- _YOUR TASK_: From the first line through the line containing "again with no parameters. [5, 136, 102, 148]", transcribe the records exactly and include no other lines.

(Stored items)
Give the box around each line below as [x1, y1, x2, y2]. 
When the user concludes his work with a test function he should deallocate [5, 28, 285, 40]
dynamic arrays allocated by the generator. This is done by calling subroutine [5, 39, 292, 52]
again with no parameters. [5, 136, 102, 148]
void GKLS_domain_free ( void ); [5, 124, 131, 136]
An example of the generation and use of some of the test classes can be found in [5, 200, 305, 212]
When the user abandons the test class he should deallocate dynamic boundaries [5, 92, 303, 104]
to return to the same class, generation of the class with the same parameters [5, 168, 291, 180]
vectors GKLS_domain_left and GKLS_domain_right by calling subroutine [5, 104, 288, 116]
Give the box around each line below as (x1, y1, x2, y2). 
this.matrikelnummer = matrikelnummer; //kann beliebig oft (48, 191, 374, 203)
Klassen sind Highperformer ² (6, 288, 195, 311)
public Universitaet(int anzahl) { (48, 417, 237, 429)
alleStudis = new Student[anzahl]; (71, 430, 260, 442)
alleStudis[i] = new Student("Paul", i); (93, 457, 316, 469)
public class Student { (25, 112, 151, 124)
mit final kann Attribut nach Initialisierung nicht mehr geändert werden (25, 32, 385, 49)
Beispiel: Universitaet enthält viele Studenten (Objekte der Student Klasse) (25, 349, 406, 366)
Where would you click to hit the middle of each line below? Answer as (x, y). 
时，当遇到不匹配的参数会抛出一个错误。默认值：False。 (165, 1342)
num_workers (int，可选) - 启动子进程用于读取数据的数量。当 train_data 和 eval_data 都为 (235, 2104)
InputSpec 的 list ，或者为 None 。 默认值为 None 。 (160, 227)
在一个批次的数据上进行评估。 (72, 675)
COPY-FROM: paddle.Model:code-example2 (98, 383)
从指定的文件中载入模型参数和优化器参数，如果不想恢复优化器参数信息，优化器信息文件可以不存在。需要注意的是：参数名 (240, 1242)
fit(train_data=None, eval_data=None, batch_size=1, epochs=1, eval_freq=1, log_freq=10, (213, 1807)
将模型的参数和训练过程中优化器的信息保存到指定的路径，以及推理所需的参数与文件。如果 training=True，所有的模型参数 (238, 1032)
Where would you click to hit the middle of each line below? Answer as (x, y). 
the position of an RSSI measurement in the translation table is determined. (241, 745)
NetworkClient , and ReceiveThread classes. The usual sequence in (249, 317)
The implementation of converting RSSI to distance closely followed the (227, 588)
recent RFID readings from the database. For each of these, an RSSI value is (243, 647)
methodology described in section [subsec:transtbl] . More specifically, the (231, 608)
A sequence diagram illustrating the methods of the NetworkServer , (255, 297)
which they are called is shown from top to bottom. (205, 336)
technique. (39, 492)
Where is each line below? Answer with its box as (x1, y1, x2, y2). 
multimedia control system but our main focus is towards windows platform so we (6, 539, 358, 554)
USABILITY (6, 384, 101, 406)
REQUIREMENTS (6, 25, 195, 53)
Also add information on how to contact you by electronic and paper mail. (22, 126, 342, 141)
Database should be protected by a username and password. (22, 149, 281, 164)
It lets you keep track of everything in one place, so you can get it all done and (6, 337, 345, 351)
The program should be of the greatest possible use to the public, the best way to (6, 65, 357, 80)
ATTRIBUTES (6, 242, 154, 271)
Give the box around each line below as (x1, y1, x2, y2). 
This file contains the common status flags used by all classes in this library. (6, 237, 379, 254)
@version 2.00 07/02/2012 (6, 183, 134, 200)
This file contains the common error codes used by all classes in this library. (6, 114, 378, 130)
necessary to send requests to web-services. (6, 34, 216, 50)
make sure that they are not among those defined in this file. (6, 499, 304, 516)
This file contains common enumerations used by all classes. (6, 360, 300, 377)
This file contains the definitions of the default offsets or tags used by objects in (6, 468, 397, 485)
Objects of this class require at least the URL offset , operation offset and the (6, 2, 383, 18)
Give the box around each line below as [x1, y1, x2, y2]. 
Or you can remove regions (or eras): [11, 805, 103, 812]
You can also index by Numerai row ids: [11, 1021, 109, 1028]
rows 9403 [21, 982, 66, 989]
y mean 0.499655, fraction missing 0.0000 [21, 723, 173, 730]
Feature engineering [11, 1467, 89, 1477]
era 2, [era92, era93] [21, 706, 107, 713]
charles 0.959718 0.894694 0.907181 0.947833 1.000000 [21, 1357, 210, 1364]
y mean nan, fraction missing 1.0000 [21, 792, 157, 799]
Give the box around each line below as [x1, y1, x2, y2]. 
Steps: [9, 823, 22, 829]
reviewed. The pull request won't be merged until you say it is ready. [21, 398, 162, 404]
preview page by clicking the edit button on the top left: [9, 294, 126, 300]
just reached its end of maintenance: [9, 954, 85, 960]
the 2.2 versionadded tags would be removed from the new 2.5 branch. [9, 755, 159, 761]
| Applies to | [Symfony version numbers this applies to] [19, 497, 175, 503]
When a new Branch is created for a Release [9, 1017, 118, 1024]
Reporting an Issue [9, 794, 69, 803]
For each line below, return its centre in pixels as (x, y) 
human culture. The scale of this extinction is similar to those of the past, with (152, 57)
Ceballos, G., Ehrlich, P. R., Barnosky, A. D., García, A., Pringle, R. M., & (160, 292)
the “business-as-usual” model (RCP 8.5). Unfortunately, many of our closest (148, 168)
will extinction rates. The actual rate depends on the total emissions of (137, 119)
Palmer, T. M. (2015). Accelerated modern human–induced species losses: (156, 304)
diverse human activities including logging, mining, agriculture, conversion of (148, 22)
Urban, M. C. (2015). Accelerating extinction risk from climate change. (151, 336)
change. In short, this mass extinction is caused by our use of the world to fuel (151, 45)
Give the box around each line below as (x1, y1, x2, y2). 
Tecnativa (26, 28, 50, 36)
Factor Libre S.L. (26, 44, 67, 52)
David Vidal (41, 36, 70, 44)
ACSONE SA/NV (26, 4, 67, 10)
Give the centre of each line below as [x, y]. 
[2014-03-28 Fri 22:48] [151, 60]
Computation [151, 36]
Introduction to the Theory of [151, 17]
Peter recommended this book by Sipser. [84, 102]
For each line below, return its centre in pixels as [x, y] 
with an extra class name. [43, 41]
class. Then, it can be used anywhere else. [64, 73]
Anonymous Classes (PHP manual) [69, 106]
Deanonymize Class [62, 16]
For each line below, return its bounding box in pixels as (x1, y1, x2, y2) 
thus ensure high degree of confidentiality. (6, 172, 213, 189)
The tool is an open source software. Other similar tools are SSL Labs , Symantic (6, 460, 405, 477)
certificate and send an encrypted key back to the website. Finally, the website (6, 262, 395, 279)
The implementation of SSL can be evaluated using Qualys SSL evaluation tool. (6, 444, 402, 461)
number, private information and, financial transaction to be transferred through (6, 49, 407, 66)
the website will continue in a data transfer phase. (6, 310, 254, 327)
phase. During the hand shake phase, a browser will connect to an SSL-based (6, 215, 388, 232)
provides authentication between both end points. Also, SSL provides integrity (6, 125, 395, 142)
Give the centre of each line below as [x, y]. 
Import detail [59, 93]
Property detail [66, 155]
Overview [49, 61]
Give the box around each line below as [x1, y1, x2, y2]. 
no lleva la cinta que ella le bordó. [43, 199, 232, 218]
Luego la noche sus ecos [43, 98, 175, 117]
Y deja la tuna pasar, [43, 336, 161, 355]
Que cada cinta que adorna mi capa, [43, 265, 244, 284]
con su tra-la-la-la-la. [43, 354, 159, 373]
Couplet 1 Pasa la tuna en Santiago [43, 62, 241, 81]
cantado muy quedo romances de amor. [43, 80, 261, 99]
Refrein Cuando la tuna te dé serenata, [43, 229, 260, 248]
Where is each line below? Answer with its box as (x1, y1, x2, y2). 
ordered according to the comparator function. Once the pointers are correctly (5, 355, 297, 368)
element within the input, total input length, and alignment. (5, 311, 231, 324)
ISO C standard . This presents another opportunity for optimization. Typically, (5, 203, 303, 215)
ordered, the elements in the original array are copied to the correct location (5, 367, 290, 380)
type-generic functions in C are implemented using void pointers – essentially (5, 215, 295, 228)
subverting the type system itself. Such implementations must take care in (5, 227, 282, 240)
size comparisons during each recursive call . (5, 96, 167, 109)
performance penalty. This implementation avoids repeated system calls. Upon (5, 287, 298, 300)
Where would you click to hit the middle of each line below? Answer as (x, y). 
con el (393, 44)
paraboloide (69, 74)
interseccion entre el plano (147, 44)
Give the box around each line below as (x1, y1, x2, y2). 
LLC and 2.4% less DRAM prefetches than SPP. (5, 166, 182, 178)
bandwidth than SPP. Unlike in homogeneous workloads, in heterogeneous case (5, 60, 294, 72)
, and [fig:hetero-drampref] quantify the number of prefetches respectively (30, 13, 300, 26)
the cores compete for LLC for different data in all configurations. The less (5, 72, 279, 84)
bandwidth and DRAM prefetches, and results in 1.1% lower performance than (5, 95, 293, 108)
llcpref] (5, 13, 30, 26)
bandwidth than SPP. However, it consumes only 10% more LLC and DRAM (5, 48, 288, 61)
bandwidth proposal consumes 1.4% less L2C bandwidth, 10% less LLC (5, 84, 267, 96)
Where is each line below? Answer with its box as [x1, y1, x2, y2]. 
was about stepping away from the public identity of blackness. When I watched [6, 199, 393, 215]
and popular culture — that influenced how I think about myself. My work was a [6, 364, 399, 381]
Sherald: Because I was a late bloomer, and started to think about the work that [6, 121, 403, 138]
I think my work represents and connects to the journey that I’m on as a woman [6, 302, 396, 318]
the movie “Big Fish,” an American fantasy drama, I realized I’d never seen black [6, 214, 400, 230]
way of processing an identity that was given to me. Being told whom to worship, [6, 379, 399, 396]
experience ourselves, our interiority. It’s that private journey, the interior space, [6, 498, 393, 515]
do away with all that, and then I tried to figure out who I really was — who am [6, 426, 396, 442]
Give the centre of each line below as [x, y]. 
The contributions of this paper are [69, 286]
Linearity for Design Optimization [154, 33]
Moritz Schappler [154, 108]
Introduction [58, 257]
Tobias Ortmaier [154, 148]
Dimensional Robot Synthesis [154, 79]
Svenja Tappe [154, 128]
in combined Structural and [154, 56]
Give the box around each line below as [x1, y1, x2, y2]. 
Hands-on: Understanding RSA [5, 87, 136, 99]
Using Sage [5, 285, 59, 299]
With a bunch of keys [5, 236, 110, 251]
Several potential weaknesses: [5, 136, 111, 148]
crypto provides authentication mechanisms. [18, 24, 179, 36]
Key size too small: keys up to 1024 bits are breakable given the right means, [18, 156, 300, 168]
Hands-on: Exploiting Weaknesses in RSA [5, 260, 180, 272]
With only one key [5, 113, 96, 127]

- _ANSWER BOX_:
Give the box around each line below as [x1, y1, x2, y2]. 
When the user concludes his work with a test function he should deallocate [5, 28, 285, 40]
dynamic arrays allocated by the generator. This is done by calling subroutine [5, 39, 292, 52]
again with no parameters. [5, 136, 102, 148]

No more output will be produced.